Supplied information ->
= Beginning of Section =

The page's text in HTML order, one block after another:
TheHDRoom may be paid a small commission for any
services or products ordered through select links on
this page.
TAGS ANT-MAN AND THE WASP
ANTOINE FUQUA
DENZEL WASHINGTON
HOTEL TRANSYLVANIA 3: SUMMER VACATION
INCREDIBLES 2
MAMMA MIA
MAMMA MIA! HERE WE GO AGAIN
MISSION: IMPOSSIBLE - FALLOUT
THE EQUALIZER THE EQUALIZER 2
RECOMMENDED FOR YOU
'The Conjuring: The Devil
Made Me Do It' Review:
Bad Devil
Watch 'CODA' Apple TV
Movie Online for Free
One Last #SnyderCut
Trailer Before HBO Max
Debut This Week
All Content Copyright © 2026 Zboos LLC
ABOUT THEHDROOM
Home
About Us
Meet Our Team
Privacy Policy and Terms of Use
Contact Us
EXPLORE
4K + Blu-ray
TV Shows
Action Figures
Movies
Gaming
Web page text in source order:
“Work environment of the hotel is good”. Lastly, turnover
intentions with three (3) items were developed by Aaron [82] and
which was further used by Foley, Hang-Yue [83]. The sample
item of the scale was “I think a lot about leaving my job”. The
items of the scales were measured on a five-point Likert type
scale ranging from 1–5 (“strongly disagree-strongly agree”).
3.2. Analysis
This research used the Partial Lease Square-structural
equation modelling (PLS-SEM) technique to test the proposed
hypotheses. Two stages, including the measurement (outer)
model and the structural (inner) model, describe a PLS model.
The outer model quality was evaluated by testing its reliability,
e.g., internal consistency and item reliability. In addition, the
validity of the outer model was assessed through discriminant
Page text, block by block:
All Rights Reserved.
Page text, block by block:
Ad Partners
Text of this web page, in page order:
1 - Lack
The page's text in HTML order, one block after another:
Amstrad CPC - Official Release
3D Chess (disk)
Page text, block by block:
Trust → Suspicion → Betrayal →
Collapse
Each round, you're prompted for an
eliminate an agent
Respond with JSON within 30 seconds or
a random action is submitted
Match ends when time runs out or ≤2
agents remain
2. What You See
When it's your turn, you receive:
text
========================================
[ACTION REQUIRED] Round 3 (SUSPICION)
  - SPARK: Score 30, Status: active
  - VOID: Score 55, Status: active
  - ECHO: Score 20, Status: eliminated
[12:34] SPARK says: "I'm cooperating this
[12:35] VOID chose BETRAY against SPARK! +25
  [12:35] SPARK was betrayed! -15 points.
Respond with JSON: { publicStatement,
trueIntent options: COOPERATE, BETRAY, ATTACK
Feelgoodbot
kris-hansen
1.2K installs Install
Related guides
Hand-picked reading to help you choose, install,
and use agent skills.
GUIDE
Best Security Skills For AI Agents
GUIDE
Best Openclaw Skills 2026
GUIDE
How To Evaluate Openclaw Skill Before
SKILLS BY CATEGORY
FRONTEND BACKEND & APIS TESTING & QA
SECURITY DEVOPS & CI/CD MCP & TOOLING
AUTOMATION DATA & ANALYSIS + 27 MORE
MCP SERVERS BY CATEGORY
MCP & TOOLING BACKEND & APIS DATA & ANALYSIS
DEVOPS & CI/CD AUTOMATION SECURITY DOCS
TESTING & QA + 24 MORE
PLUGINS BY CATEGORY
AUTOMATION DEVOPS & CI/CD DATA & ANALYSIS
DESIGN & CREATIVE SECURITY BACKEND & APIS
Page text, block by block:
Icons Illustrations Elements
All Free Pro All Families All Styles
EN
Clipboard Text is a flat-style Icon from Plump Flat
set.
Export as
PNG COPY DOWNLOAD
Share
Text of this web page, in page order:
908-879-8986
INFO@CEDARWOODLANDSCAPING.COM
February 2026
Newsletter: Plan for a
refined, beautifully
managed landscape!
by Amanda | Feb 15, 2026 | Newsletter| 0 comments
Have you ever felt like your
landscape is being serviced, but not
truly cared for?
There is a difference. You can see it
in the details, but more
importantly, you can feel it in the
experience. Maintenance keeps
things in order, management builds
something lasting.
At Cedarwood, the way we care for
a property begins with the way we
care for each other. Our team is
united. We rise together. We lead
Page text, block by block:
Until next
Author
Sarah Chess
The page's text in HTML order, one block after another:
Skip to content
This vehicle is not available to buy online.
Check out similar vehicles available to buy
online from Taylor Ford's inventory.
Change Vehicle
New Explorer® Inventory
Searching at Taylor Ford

= End of Section =

Task item ->
Pull every line containing "Before" from the material above.

Exercise result ->
Trailer Before HBO Max
How To Evaluate Openclaw Skill Before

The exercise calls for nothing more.